Casting decisions, content, dialogue, and plotlines are increasingly edited to appease censors in Beijing. The sequel to Top Gun, expected to be released in 2021, provides an illustrative example. In the original film, Tom Cruise wears a leather bomber jacket that belonged to his late father. The jacket has patches from his dad’s US Navy tours and includes flags from allies including Taiwan and Japan. For the sequel, those politically problematic flags were removed from the jacket. So much for being a maverick. . . .
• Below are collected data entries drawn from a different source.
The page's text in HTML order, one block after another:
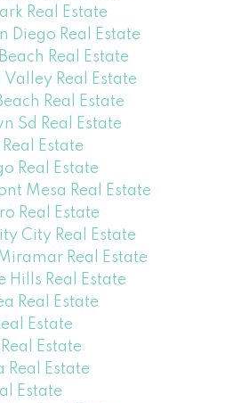
Real Estate
Diego Real Estate
Real Estate
Real Estate
Real Estate
Sd Real Estate
Estate
Real Estate
Mesa Real Estate
Real Estate
City Real Estate
Real Estate
Hills Real Estate
Real Estate
Estate
Estate
Estate
Estate
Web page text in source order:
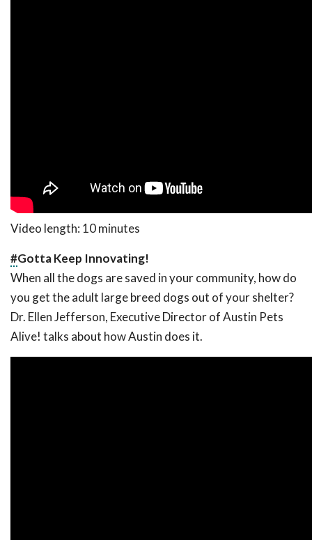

The more we go woke, the easier it becomes for countries like China to co-opt woke methods to serve their own ends. Consider one product of wokeness on college campuses in recent years: the emergence of ‘trigger warnings’ to students before being exposed to ideas that may challenge their presuppositions on social questions like race, gender, or climate change. It turns out that China took note of the effectiveness of this woke movement. In 2020, based on a new Chinese law, top universities including Harvard and Princeton have begun to label certain courses with a warning label if they teach any material that China may consider sensitive. . . .

China and Saudi Arabia have cracked the code of stakeholder capitalism. They’ve realized a simple truth, the same one I learned years ago during my summer at Goldman Sachs: whoever has the gold makes the rules. But it used to be that those rules were limited to financial transactions. Thanks to woke capitalism, the rules of morality itself are now up for sale. You won’t find a bigger, more powerful stakeholder than a wealthy authoritarian government, and they’re always ready to buy your silence. Under the old shareholder model, American corporations might still prostrate themselves at the feet of dictators to make a buck. But they wouldn’t get to come out of it smelling like a rose. We’d all see them as the money grubbers they were and judge them accordingly. But stakeholder capitalism gives us the worst of both worlds: woke capitalists in America get to make money with their dictator buddies abroad and act like they’re saving the world back home.”—Vivek Ramaswamy, Woke, Inc.: Inside Corporate America’s Social Justice Scam (2021)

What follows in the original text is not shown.